Which of the lines in the data mention the string "same"? List them all.

--- Data Enclosed Below ---

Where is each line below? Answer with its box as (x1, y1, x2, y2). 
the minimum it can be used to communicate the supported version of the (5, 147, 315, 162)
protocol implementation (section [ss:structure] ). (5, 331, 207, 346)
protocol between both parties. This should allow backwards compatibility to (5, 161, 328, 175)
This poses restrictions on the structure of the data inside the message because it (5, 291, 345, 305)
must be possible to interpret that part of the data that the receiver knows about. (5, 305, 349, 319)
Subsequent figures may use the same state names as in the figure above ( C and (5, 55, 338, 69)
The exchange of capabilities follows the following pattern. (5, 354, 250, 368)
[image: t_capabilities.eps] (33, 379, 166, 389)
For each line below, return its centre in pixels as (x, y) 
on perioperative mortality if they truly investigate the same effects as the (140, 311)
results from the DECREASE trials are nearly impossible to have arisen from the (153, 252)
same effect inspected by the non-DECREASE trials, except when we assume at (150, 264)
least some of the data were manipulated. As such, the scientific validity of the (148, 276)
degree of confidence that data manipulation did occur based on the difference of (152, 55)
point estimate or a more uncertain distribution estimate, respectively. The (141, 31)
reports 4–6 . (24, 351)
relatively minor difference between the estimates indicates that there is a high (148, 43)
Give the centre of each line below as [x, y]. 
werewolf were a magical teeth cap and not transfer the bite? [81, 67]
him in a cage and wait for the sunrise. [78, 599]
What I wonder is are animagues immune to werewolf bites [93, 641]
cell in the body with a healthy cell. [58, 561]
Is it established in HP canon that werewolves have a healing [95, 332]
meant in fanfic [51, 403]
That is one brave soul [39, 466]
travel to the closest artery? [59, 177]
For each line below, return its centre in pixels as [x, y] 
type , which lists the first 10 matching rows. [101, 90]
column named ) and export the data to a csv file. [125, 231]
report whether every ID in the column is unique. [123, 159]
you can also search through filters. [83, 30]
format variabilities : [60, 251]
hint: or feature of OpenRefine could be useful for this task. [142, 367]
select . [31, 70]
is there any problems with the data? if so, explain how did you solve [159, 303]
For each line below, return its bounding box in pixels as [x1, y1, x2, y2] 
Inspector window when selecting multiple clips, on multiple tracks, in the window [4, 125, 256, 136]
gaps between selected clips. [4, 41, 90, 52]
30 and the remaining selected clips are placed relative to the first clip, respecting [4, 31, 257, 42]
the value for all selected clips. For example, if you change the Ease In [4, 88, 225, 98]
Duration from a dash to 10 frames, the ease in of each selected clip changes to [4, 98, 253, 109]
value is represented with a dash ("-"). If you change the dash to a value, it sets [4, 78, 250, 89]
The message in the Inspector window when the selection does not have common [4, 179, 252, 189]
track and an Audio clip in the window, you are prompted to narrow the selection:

--- End of Enclosed Data ---

§ **Finished task**:
Subsequent figures may use the same state names as in the figure above ( C and (5, 55, 338, 69)
on perioperative mortality if they truly investigate the same effects as the (140, 311)
same effect inspected by the non-DECREASE trials, except when we assume at (150, 264)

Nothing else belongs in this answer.